Patches vs. Plugs
We only offer one type of tire repair at Art’s Automotive: an internal patch/plug combo. A plug-only is about a third of the cost of a patch/plug, so people often want to know why one shop charges so much more than another. For the record, repairing with a patch plug is the only RMA (Rubber Manufacturers Association) approved way to repair a tire, but plugging was effective. These days you’d need to be a fool to plug a tire. For more information on plugging tire, which used to be a very popular, click here. Lawyers have put an end to plugging in all but a few shops.
A tire patch/plug is (and always has been) the best way to repair a tire, but it costs more because of the additional time and materials necessary to do this type of tire repair. Here are some of the reasons you might want to pay more for this repair:
1. You have expensive tires with lots of tread left, and you want a quality repair to protect your investment.
2. You’re willing to pay more increased reliability.
3. A family member drives the car, and while you might go with the cheaper option on your own car, you want the very best for them.
4. Your tire has an injury that can not be repaired with a plug.
If none of these statements describes your situation, click here
and allow me to lure you to the dark side. On the other hand, if they struck a chord, read on.
The first step in any tire repair is to find the injury. This one was easy enough, we just followed the hissing sound to the bit of metal sticking out of the tire. We didn’t even need the dunk tank.
To install a plug patch, the tire must be removed from the rim. Before that, the wheel weights must be removed to prevent damage to the tire as it is being removed from the rim.
Here Leon is “breaking the bead” which basically means getting the tire unstuck from the rim so it can be removed.
Then the wheel is moved onto the turntable and the tire is removed from the rim.
Here’s an inside view of the damage. Looks like it was a large staple that got stuck in this tire so there are 2 holes in it. A plug patch has only one “plug” portion. This raises the question of whether it would be better to install a separate plug in one hole, and use the patch plug to fill the other, or to just fill one of the two holes with the patch plug. I think that because the holes are so close together, the latter would be the better option.
We’ve marked the injury with chalk, removed the staple, and now we’re buffing the area.
The buffing removes the slick surface and exposes a “raw” surface the patch will stick to.

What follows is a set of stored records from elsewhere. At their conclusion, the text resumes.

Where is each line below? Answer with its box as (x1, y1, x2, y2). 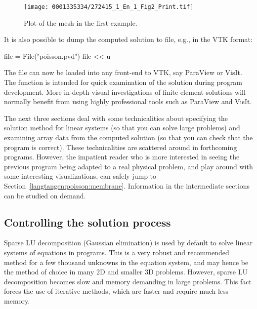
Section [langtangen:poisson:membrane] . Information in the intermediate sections (4, 180, 250, 191)
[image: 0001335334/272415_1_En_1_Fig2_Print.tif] (24, 3, 194, 10)
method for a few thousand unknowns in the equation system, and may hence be (4, 257, 249, 267)
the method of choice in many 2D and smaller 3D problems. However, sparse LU (4, 267, 248, 277)
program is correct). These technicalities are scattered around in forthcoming (4, 142, 237, 152)
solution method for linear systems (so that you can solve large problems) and (4, 122, 240, 133)
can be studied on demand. (4, 190, 86, 200)
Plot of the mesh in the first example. (24, 17, 137, 28)
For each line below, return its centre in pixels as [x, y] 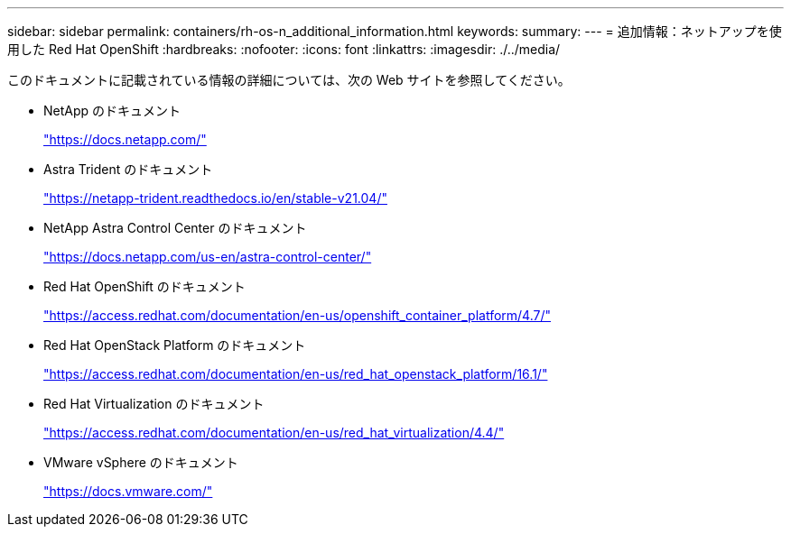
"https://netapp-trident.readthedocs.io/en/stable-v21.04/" [215, 198]
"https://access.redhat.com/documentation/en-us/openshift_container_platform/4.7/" [297, 315]
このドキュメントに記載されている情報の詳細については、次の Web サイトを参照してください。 [289, 80]
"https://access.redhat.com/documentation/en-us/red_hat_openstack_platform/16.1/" [296, 374]
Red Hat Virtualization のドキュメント [154, 404]
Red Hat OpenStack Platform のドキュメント [175, 345]
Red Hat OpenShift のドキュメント [144, 286]
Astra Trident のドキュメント [128, 169]
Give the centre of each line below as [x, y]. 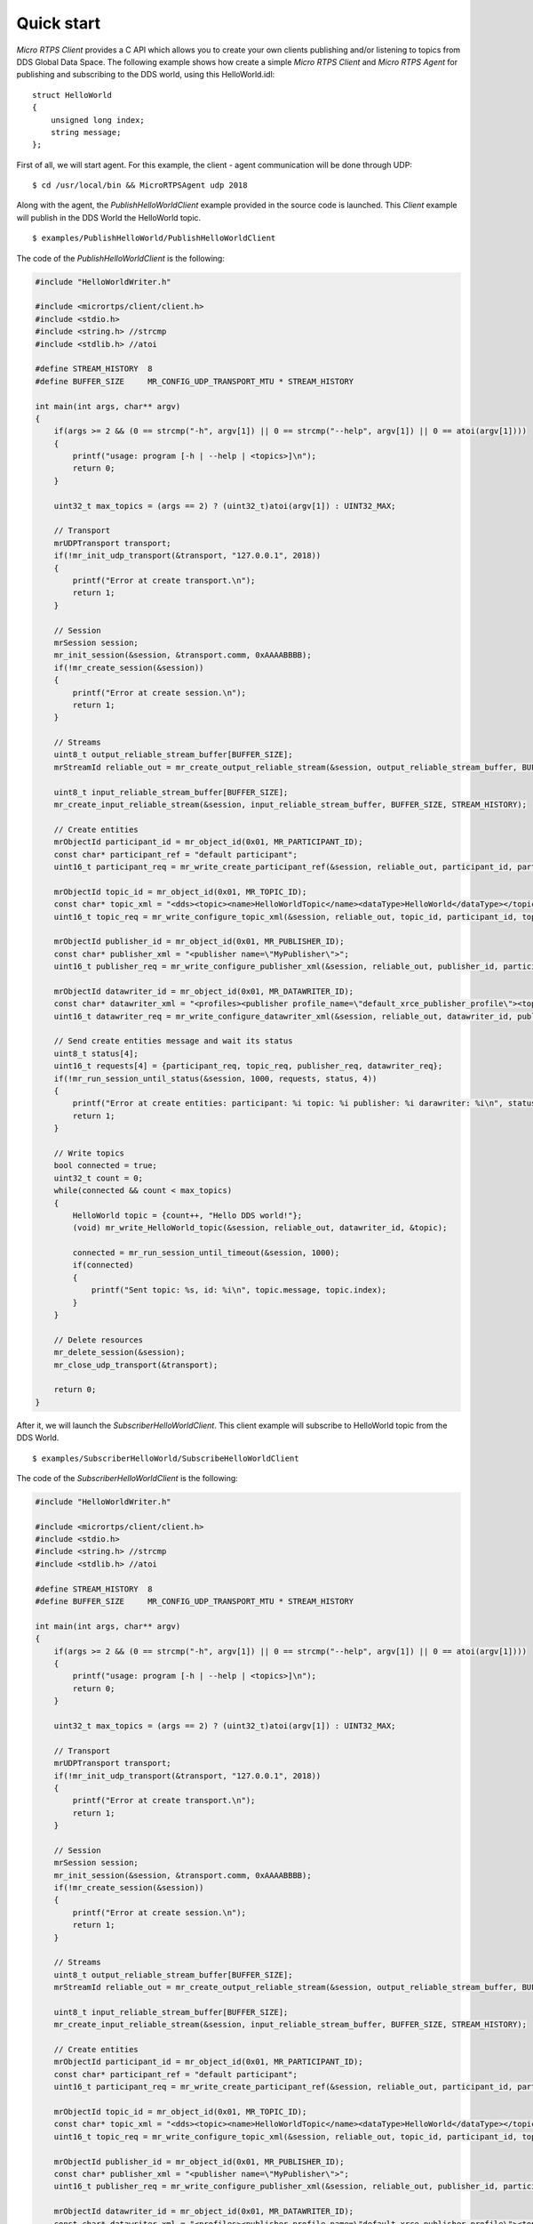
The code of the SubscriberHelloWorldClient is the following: [127, 1478]
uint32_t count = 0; [99, 1178]
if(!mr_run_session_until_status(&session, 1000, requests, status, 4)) [215, 1078]
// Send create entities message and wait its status [173, 1041]
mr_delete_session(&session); [119, 1353]
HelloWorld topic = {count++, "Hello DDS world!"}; [187, 1215]
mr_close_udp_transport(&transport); [136, 1365]
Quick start [59, 23]

We also use a solvent to remove the mold release agent the tire was coated with during manufacture and prep the rubber for the tire cement.
Next we gently guide a pick through the injury to find the angle and make sure the plug patch will fit through. If it won’t, we’ll need to use a carbide burr to enlarge the hole a little. There are different size plug patches for different size injuries.
Tire patch cement is a applied and allowed to dry for 5 minutes or so. Then the plug patch is pushed into place. The plug portion of the plug patch is encased in a disposable metal sleeve to guide it through the tire.
Once through the tire, the metal sleeve is removed, leaving the rubber tire plug in place. The rubber plug is then cut so it is flush with the tire.
The patch is then smushed into the tire using a tool called a tire stitcher.
Then the whole patch is covered with another coat of tire cement.
Then the tire is installed on the rim, re-balanced, and rechecked for leaks. Even when working at a good pace, it takes about a half hour to complete the whole process. Plus the cost of the patch, wheel weights, and a valve stem.